## TASK GOAL
With the pictures omitted, output word for word the lines from the one containing "hiring a contractor to complete your fall" through the end of the records.

## AVAILABLE DATA
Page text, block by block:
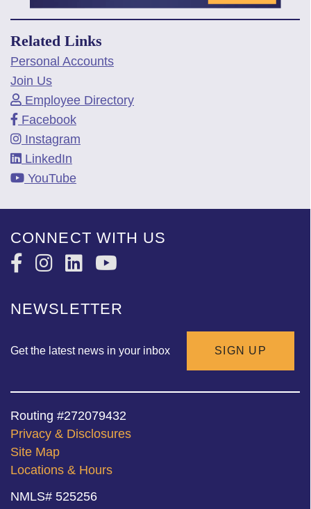
Related Links
Personal Accounts
Join Us
Employee Directory
Facebook
Instagram
LinkedIn
YouTube
CONNECT WITH US
NEWSLETTER
Get the latest news in your inbox SIGN UP
Routing #272079432
Privacy & Disclosures
Site Map
Locations & Hours
NMLS# 525256
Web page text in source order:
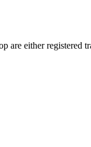
are either registered
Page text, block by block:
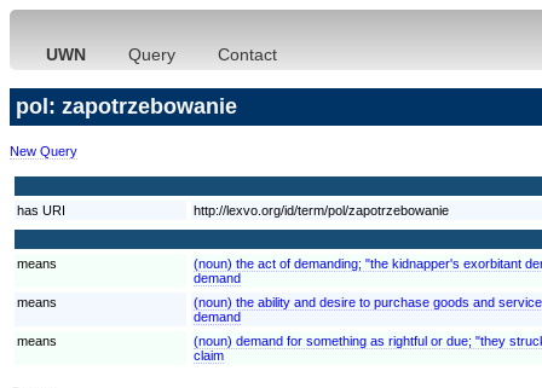
UWN Query Contact
pol: zapotrzebowanie
New Query
has URI http://lexvo.org/id/term/pol/zapotrzebowanie
means
(noun) the act of demanding; "the kidnapper's exorbitant
demand
means
(noun) the ability and desire to purchase goods and
demand
means
(noun) demand for something as rightful or due; "they
claim
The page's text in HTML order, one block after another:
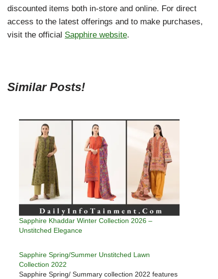
discounted items both in-store and online. For direct
access to the latest offerings and to make purchases,
visit the official Sapphire website.
Similar Posts!
Sapphire Khaddar Winter Collection 2026 –
Unstitched Elegance
Sapphire Spring/Summer Unstitched Lawn
Collection 2022
Sapphire Spring/ Summary collection 2022 features
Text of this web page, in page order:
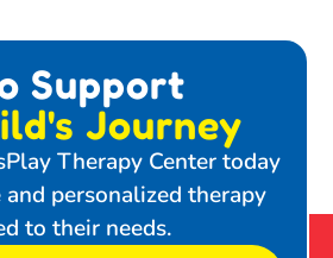
Support
Journey
Therapy Center today
personalized therapy
to their needs.
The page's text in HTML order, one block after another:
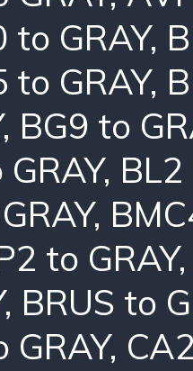
to GRAY,
to GRAY,
, BG9 to
, BL2
,
to GRAY
, BRUS to
GRAY,
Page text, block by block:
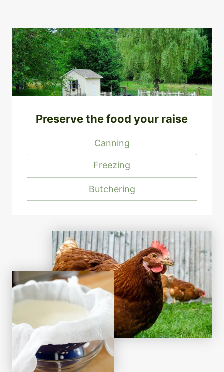
Preserve the food your raise
Canning
Freezing
Butchering
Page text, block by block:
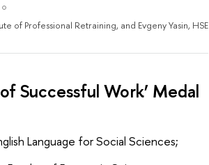
of Professional Retraining, and Evgeny Yasin, HSE
Successful Work’ Medal
Language for Social Sciences;
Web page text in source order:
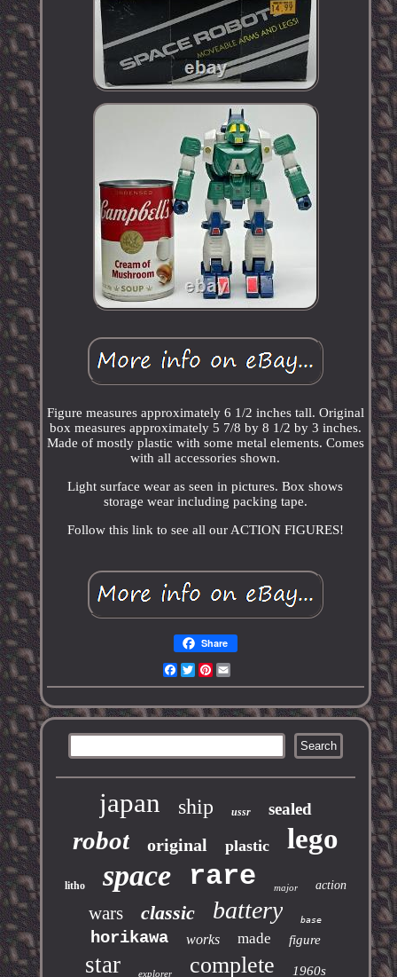
Figure measures approximately 6 1/2 inches tall. Original
box measures approximately 5 7/8 by 8 1/2 by 3 inches.
Made of mostly plastic with some metal elements. Comes
with all accessories shown.
Light surface wear as seen in pictures. Box shows
storage wear including packing tape.
Follow this link to see all our ACTION FIGURES!
Share
Facebook
TwitterPinterest
japan ship ussr sealed
robot original plastic lego
litho space rare major action
wars classic battery base
horikawa works made figure
star explorer complete 1960s
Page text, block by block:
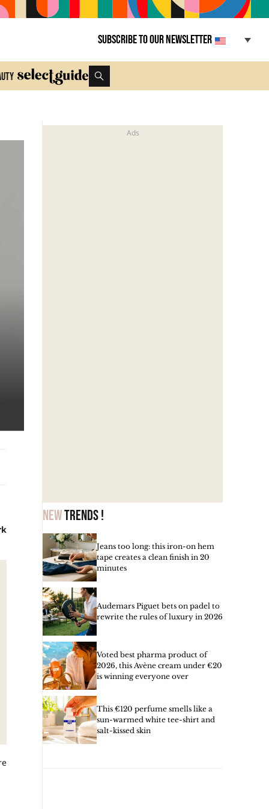
Subscribe to our newsletter
Newtrends !
Jeans too long: this iron-on hem
tape creates a clean finish in 20
minutes
Audemars Piguet bets on padel to
rewrite the rules of luxury in 2026
Voted best pharma product of
2026, this Avène cream under €20
is winning everyone over
This €120 perfume smells like a
sun-warmed white tee-shirt and
salt-kissed skin
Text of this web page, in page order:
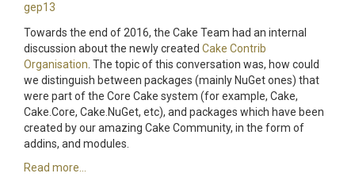
gep13
Towards the end of 2016, the Cake Team had an internal
discussion about the newly created Cake Contrib
Organisation . The topic of this conversation was, how could
we distinguish between packages (mainly NuGet ones) that
were part of the Core Cake system (for example, Cake,
Cake.Core, Cake.NuGet, etc), and packages which have been
created by our amazing Cake Community, in the form of
addins, and modules.
Read more...
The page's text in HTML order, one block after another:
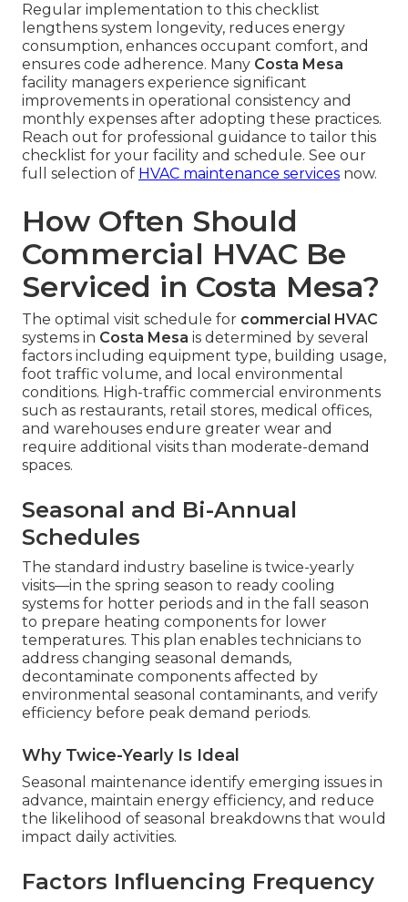
Regular implementation to this checklist
lengthens system longevity, reduces energy
consumption, enhances occupant comfort, and
ensures code adherence. Many Costa Mesa
facility managers experience significant
improvements in operational consistency and
monthly expenses after adopting these practices.
Reach out for professional guidance to tailor this
checklist for your facility and schedule. See our
full selection of HVAC maintenance services now.
How Often Should
Commercial HVAC Be
Serviced in Costa Mesa?
The optimal visit schedule for commercial HVAC
systems in Costa Mesa is determined by several
factors including equipment type, building usage,
foot traffic volume, and local environmental
conditions. High-traffic commercial environments
such as restaurants, retail stores, medical offices,
and warehouses endure greater wear and
require additional visits than moderate-demand
spaces.
Seasonal and Bi-Annual
Schedules
The standard industry baseline is twice-yearly
visits—in the spring season to ready cooling
systems for hotter periods and in the fall season
to prepare heating components for lower
temperatures. This plan enables technicians to
address changing seasonal demands,
decontaminate components affected by
environmental seasonal contaminants, and verify
efficiency before peak demand periods.
Why Twice-Yearly Is Ideal
Seasonal maintenance identify emerging issues in
advance, maintain energy efficiency, and reduce
the likelihood of seasonal breakdowns that would
impact daily activities.
Factors Influencing Frequency
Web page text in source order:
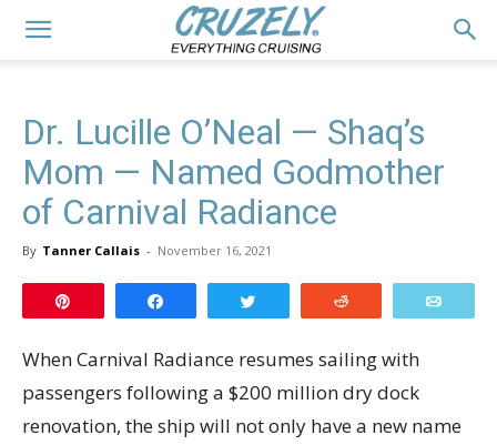
Dr. Lucille O’Neal — Shaq’s
Mom — Named Godmother
of Carnival Radiance
By Tanner Callais - November 16, 2021
When Carnival Radiance resumes sailing with
passengers following a $200 million dry dock
renovation, the ship will not only have a new name
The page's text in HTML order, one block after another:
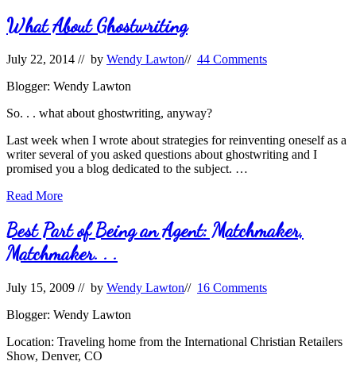
Ghostwriter
What About Ghostwriting
July 22, 2014 // by Wendy Lawton// 44 Comments
Blogger: Wendy Lawton
So. . . what about ghostwriting, anyway?
Last week when I wrote about strategies for reinventing oneself as a
writer several of you asked questions about ghostwriting and I
promised you a blog dedicated to the subject. …
What
Ghostwriting
Read More
Best Part of Being an Agent: Matchmaker,
Matchmaker. . .
July 15, 2009 // by Wendy Lawton// 16 Comments
Blogger: Wendy Lawton
Location: Traveling home from the International Christian Retailers
Show, Denver, CO
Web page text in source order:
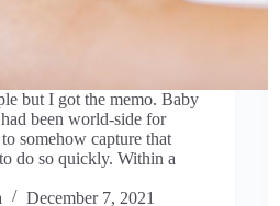
but I got the memo. Baby
been world-side for
somehow capture that
do so quickly. Within a
December 7, 2021
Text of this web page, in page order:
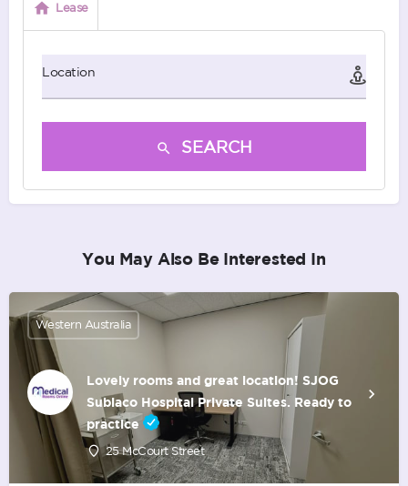
Lease
Location
SEARCH
You May Also Be Interested In
Lovely rooms and great location! SJOG
Subiaco Hospital Private Suites. Ready to
practice
25 McCourt Street
Western Australia
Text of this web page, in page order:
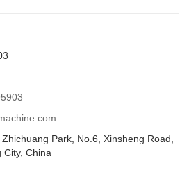
Park, No.6, Xinsheng Road,
China
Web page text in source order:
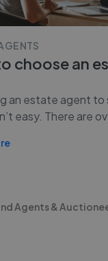
choose an
an estate agent to
easy. There are
Agents &
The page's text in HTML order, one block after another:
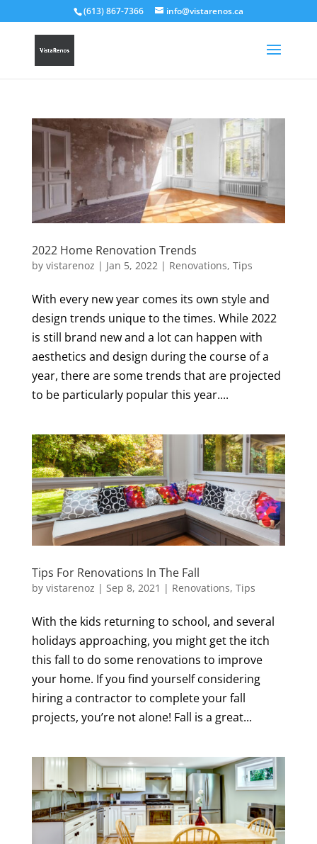
(613) 867-7366 info@vistarenos.ca
2022 Home Renovation Trends
by vistarenoz | Jan 5, 2022| Renovations, Tips
With every new year comes its own style and
design trends unique to the times. While 2022
is still brand new and a lot can happen with
aesthetics and design during the course of a
year, there are some trends that are projected
to be particularly popular this year....
Tips For Renovations In The Fall
by vistarenoz | Sep 8, 2021 | Renovations, Tips
With the kids returning to school, and several
holidays approaching, you might get the itch
this fall to do some renovations to improve
your home. If you find yourself considering
hiring a contractor to complete your fall
projects, you’re not alone! Fall is a great...
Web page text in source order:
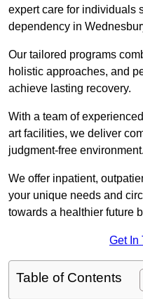
expert care for individuals
dependency in
Our tailored programs
holistic approaches, and
achieve lasting recovery.
With a team of
art facilities, we deliver
judgment-free environment.
We offer inpatient,
your unique needs and
towards a healthier future
Get In
Table of Contents

## THE COMPLETED TASK
hiring a contractor to complete your fall
projects, you’re not alone! Fall is a great...
Web page text in source order:
expert care for individuals
dependency in
Our tailored programs
holistic approaches, and
achieve lasting recovery.
With a team of
art facilities, we deliver
judgment-free environment.
We offer inpatient,
your unique needs and
towards a healthier future
Get In
Table of Contents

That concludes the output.